▶ _TASK_:
Return the listing below word for word.

▶ _SUPPLIED MATERIAL_:
---+---

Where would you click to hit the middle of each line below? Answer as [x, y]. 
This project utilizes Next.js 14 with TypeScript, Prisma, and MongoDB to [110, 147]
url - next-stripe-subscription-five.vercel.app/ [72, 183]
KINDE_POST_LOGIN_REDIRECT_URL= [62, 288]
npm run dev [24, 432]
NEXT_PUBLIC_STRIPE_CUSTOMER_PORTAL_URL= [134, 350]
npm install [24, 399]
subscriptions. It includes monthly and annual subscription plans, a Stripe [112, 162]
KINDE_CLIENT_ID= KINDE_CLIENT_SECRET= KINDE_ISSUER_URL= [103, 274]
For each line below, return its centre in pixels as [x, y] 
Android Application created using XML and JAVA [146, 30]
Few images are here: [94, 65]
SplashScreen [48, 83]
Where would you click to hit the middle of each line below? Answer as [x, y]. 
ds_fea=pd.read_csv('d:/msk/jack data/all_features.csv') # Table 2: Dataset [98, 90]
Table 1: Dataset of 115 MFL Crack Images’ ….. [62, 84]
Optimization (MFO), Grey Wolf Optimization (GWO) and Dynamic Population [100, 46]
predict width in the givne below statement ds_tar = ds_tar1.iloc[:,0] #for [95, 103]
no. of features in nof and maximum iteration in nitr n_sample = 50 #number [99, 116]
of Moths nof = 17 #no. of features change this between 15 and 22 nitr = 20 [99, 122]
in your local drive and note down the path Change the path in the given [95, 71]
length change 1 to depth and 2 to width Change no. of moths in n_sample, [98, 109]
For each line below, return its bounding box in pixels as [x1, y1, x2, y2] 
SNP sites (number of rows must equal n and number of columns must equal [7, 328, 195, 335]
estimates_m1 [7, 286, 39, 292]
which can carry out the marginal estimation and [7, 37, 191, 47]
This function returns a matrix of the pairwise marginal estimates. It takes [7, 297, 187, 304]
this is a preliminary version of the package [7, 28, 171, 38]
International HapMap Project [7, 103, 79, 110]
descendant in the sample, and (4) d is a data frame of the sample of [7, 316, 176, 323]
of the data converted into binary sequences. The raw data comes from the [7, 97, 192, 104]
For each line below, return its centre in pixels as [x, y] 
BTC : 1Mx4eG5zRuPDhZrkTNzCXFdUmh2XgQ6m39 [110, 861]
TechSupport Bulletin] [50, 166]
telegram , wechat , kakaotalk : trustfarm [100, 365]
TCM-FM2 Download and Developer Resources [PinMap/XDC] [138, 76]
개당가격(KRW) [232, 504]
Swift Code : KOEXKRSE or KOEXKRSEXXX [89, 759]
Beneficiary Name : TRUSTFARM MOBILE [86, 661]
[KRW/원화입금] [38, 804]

---+---

▶ _WRITTEN RESPONSE_:
Where would you click to hit the middle of each line below? Answer as [x, y]. 
This project utilizes Next.js 14 with TypeScript, Prisma, and MongoDB to [110, 147]
url - next-stripe-subscription-five.vercel.app/ [72, 183]
KINDE_POST_LOGIN_REDIRECT_URL= [62, 288]
npm run dev [24, 432]
NEXT_PUBLIC_STRIPE_CUSTOMER_PORTAL_URL= [134, 350]
npm install [24, 399]
subscriptions. It includes monthly and annual subscription plans, a Stripe [112, 162]
KINDE_CLIENT_ID= KINDE_CLIENT_SECRET= KINDE_ISSUER_URL= [103, 274]
For each line below, return its centre in pixels as [x, y] 
Android Application created using XML and JAVA [146, 30]
Few images are here: [94, 65]
SplashScreen [48, 83]
Where would you click to hit the middle of each line below? Answer as [x, y]. 
ds_fea=pd.read_csv('d:/msk/jack data/all_features.csv') # Table 2: Dataset [98, 90]
Table 1: Dataset of 115 MFL Crack Images’ ….. [62, 84]
Optimization (MFO), Grey Wolf Optimization (GWO) and Dynamic Population [100, 46]
predict width in the givne below statement ds_tar = ds_tar1.iloc[:,0] #for [95, 103]
no. of features in nof and maximum iteration in nitr n_sample = 50 #number [99, 116]
of Moths nof = 17 #no. of features change this between 15 and 22 nitr = 20 [99, 122]
in your local drive and note down the path Change the path in the given [95, 71]
length change 1 to depth and 2 to width Change no. of moths in n_sample, [98, 109]
For each line below, return its bounding box in pixels as [x1, y1, x2, y2] 
SNP sites (number of rows must equal n and number of columns must equal [7, 328, 195, 335]
estimates_m1 [7, 286, 39, 292]
which can carry out the marginal estimation and [7, 37, 191, 47]
This function returns a matrix of the pairwise marginal estimates. It takes [7, 297, 187, 304]
this is a preliminary version of the package [7, 28, 171, 38]
International HapMap Project [7, 103, 79, 110]
descendant in the sample, and (4) d is a data frame of the sample of [7, 316, 176, 323]
of the data converted into binary sequences. The raw data comes from the [7, 97, 192, 104]
For each line below, return its centre in pixels as [x, y] 
BTC : 1Mx4eG5zRuPDhZrkTNzCXFdUmh2XgQ6m39 [110, 861]
TechSupport Bulletin] [50, 166]
telegram , wechat , kakaotalk : trustfarm [100, 365]
TCM-FM2 Download and Developer Resources [PinMap/XDC] [138, 76]
개당가격(KRW) [232, 504]
Swift Code : KOEXKRSE or KOEXKRSEXXX [89, 759]
Beneficiary Name : TRUSTFARM MOBILE [86, 661]
[KRW/원화입금] [38, 804]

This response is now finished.